Monday, September 30, 2013

Google Earth Exercise for Biblical Geography

In the previous post, I provided an exercise for learning how to use Google Maps in the service of biblical geography. I've now prepared another exercise for learning how to use Google Earth. Google Maps has incorporated some features of Google Earth and vice versa, but there are features in Earth that remain unique and particularly helpful for biblical studies. 

If you are not familiar with Google Earth, this exercise provides a step-by-step introduction to it. If you are acquainted with it, the exercise highlights features related to biblical geography. In particular, I have pasted in section 7 of the exercise below which provides links to some of the most helpful addins (KMZ files) for biblical geography.

This exercise was composed simply based on my experiences with the program. I certainly may have overlooked something significant, so please share what you know in the comments.

HERE is the PDF exercise you can download.

Section 7 of the exercise: 


Now that you have a general idea of how Google Earth works, how can we maximize its use for doing biblical geography? Here are files and links you will want to use that can be saved in the My Places panel on the left. 
(Note: Google Earth uses KMZ and KML to store location data. Clicking on the KMZ or KML links below. You cana open them in Google Earth, and they will appear in your Temporary Places at the bottom of the My Places panel. If you decide you want to save that collection, right click on it and “Save to My Places.” When you exit Google Earth, it will ask if you want to save the files that are in the Temporary Places.)

Friday, September 27, 2013

Google Maps Exercise for Biblical Geography

I'm teaching a survey course on the lands of the Bible. Google Maps is an outstanding (and free) resource for experiencing the lands virtually. To help those who are not fully familiar with the features in Google Maps, I composed a brief exercise to help students see what is possible, especially as it pertains to biblical geography. In the exercise, step by step directions are provided to:
  • learn basic navigation skills in Google Maps
  • use Map, Satellite, Earth, Terrain, and Street Views
  • see Panaramio photos
HERE is the PDF file to use. If you have other good suggestions, let me know.

I have now posted another exercise for Google Earth.

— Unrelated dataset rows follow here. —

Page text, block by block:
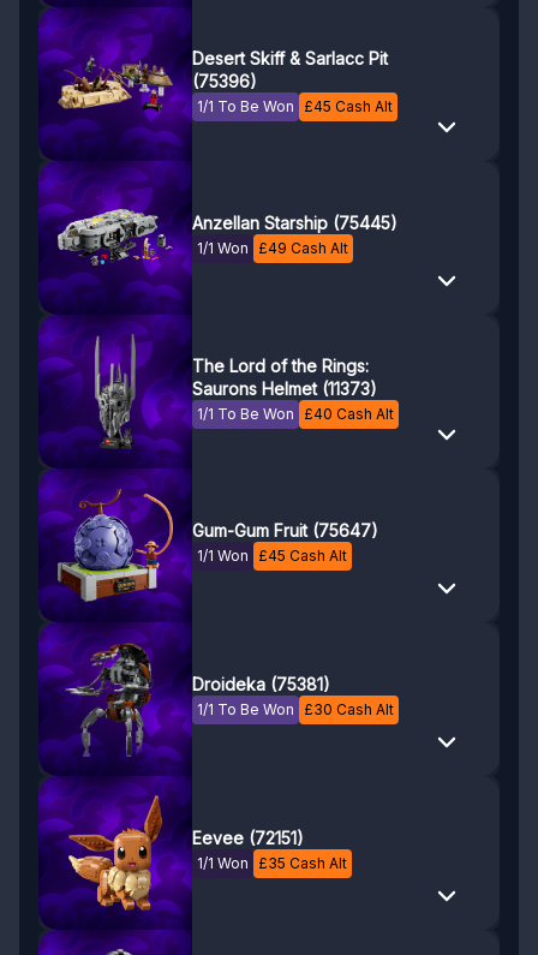
Desert Skiff & Sarlacc Pit
(75396)
1/1 To Be Won £45 Cash Alt
Anzellan Starship (75445)
1/1 Won £49 Cash Alt
The Lord of the Rings:
Saurons Helmet (11373)
1/1 To Be Won £40 Cash Alt
Gum-Gum Fruit (75647)
1/1 Won £45 Cash Alt
Droideka (75381)
1/1 To Be Won £30 Cash Alt
Eevee (72151)
1/1 Won £35 Cash Alt
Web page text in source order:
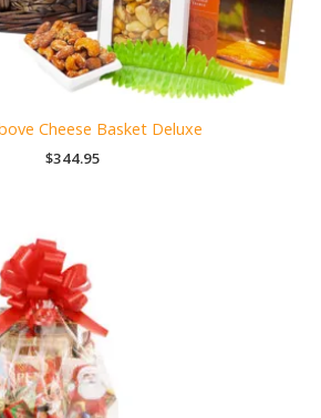
Cheese Basket Deluxe
$344.95
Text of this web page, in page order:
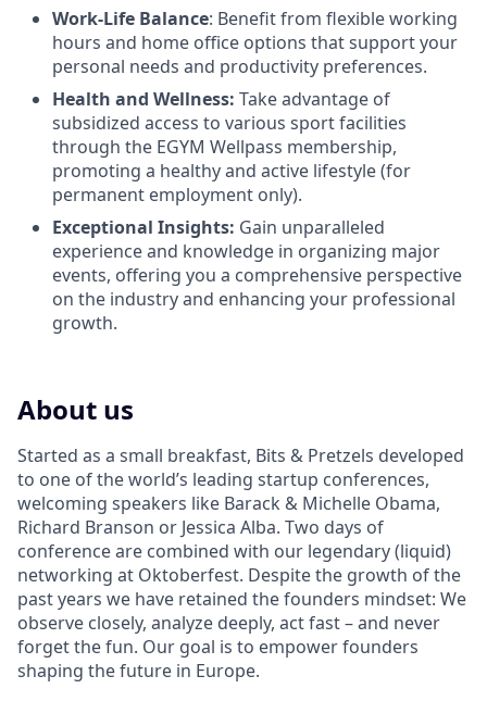
Work-Life Balance: Benefit from flexible working
hours and home office options that support your
personal needs and productivity preferences.
Health and Wellness: Take advantage of
subsidized access to various sport facilities
through the EGYM Wellpass membership,
promoting a healthy and active lifestyle (for
permanent employment only).
Exceptional Insights: Gain unparalleled
experience and knowledge in organizing major
events, offering you a comprehensive perspective
on the industry and enhancing your professional
growth.
About us
Started as a small breakfast, Bits & Pretzels developed
to one of the world’s leading startup conferences,
welcoming speakers like Barack & Michelle Obama,
Richard Branson or Jessica Alba. Two days of
conference are combined with our legendary (liquid)
networking at Oktoberfest. Despite the growth of the
past years we have retained the founders mindset: We
observe closely, analyze deeply, act fast – and never
forget the fun. Our goal is to empower founders
shaping the future in Europe.
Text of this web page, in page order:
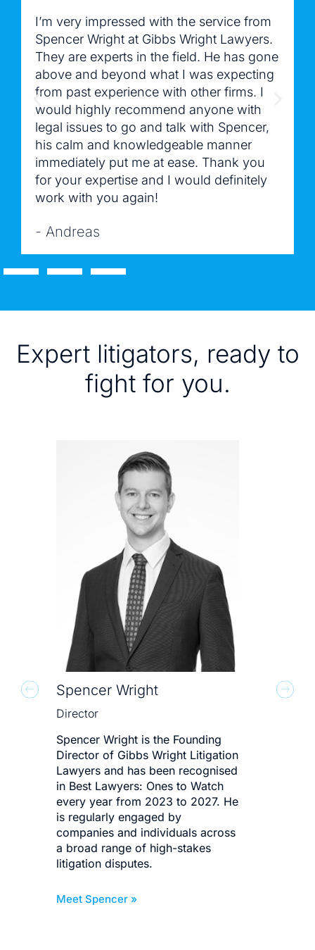
I’m very impressed with the service from
Spencer Wright at Gibbs Wright Lawyers.
They are experts in the field. He has gone
above and beyond what I was expecting
from past experience with other firms. I
would highly recommend anyone with
legal issues to go and talk with Spencer,
his calm and knowledgeable manner
immediately put me at ease. Thank you
for your expertise and I would definitely
work with you again!
- Andreas
Expert litigators, ready to
fight for you.
Spencer Wright
Director
Spencer Wright is the Founding
Director of Gibbs Wright Litigation
Lawyers and has been recognised
in Best Lawyers: Ones to Watch
every year from 2023 to 2027. He
is regularly engaged by
companies and individuals across
a broad range of high-stakes
litigation disputes.
Meet Spencer »
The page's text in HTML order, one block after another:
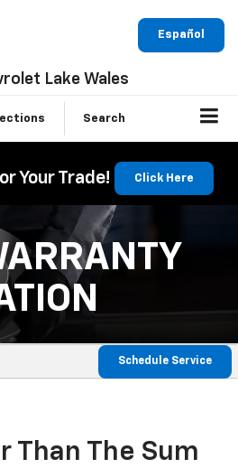
Español
Lake Wales
Search
Your Trade! Click Here
Schedule Service
Than The Sum
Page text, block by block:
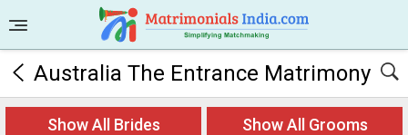
Australia The Entrance Matrimony
Show All Brides Show All Grooms
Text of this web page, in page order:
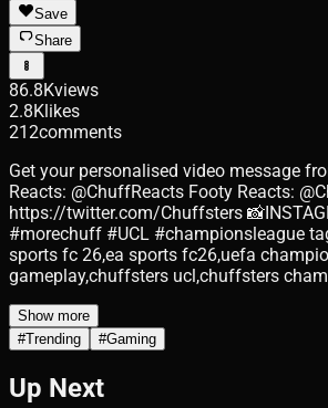
Save
Share
86.8Kviews
2.8Klikes
212comments
Get your personalised video message
Reacts: @ChuffReacts Footy Reacts:
https://twitter.com/Chuffsters
#morechuff #UCL #championsleague
sports fc 26,ea sports fc26,uefa
gameplay,chuffsters ucl,chuffsters
Show more
#Trending #Gaming
Up Next
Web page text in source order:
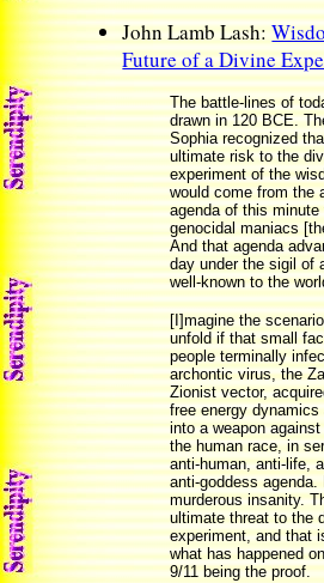
John Lamb Lash:
Future of a Divine
The battle-lines of
drawn in 120 BCE.
Sophia recognized
ultimate risk to the
experiment of the
would come from the
agenda of this
genocidal maniacs
And that agenda
day under the sigil of
well-known to the
[I]magine the
unfold if that small
people terminally
archontic virus, the
Zionist vector,
free energy
into a weapon
the human race, in
anti-human, anti-life,
anti-goddess
murderous insanity.
ultimate threat to the
experiment, and that
what has happened
9/11 being the proof.
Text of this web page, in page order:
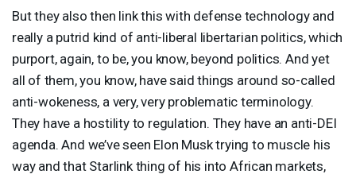
But they also then link this with defense technology and
really a putrid kind of anti-liberal libertarian politics, which
purport, again, to be, you know, beyond politics. And yet
all of them, you know, have said things around so-called
anti-wokeness, a very, very problematic terminology.
They have a hostility to regulation. They have an anti-DEI
agenda. And we’ve seen Elon Musk trying to muscle his
way and that Starlink thing of his into African markets,
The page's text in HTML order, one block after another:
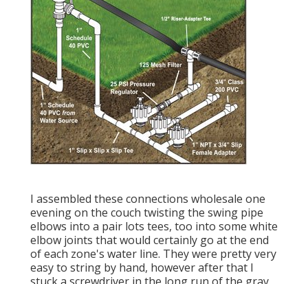
I assembled these connections wholesale one
evening on the couch twisting the swing pipe
elbows into a pair lots tees, too into some white
elbow joints that would certainly go at the end
of each zone's water line. They were pretty very
easy to string by hand, however after that I
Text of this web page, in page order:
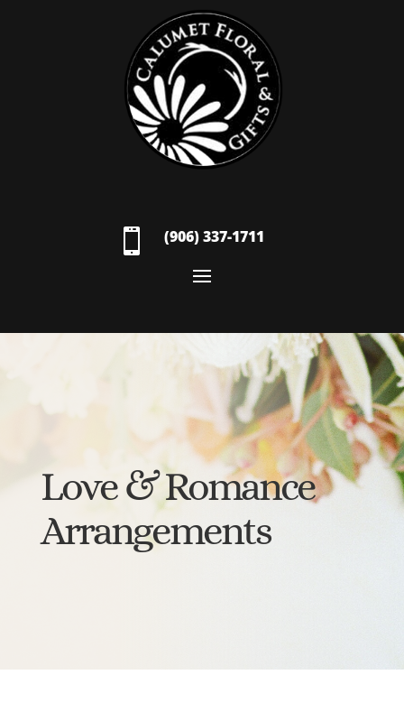
 (906) 337-1711
Love & Romance
Arrangements
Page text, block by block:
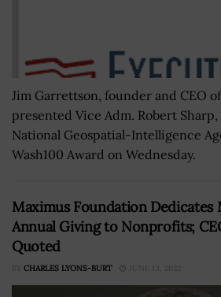
Jim Garrettson, founder and CEO
presented Vice Adm. Robert
National Geospatial-Intelligence
Wash100 Award on Wednesday.
Maximus Foundation Dedicates
Annual Giving to Nonprofits;
Quoted
BY CHARLES LYONS-BURT JUNE 13, 2022

Monday, September 23, 2013

SBL releases new SBL BibLit font!

I just received this excellent news from SBL. What this Unicode font does is combine the previously released SBL Hebrew and SBL Greek Unicode fonts and add transliteration characters. Click on the links to obtain the font.
The Society of Biblical Literature is pleased to announce the newest font in the SBL fonts series,  SBL BibLit.  This font contains Latin, Greek, and Hebrew characters, including the characters suitable for the transliteration of Ancient Near Eastern and Mediterranean languages. When combined with appropriate software keyboards, SBL BibLit allows for the use of one font for all biblical languages. This release is of a regular weight only; italic and bold weights will not be released at this time.
In addition to the release of the SBL BibLit font, SBL is also making available software keyboards for both Windows and Macintosh OS X operating systems that give easier access to the diacritics necessary for the transliteration of Ancient Near Eastern and Mediterranean languages. These keyboards, along with the font file and the previously-released SBL fonts, can be downloaded from the SBL website.
Instructions for their installation and use are also available in the updated Biblical Fonts FAQ,
including platform-specific instructions for Windows 7, Windows 8, and Macintosh OS X.
Joining SBL Hebrew and SBL Greek, SBL BibLit is the third font of the SBL font series. All of these fonts were commissioned by the Society of Biblical Literature to assist in the society's mission to foster biblical scholarship. John Hudson of
Tiro Typeworks designed each font, ensuring that each one represented the cutting edge of font technology, maintained full Unicode compatibility, and that each would be as beneficial as possible to scholars in biblical studies and related disciplines. SBL is pleased to present this font as the final installment and the culmination of the initial font series.